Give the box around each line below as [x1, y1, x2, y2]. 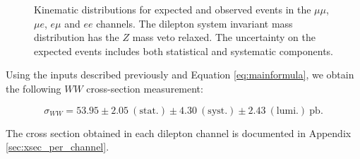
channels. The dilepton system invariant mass [96, 16, 293, 30]
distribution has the [34, 30, 119, 45]
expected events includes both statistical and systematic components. [34, 43, 334, 58]
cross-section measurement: [86, 81, 203, 95]
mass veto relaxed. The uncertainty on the [132, 30, 316, 45]
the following [6, 81, 61, 95]
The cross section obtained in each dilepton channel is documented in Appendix [6, 125, 352, 140]
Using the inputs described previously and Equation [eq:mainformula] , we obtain [6, 67, 354, 82]

____

◆ **Problem to work on**:
Lines holding the string "cross" must be copied out of the entries above.

◆ **Exercise output**:
cross-section measurement: [86, 81, 203, 95]
The cross section obtained in each dilepton channel is documented in Appendix [6, 125, 352, 140]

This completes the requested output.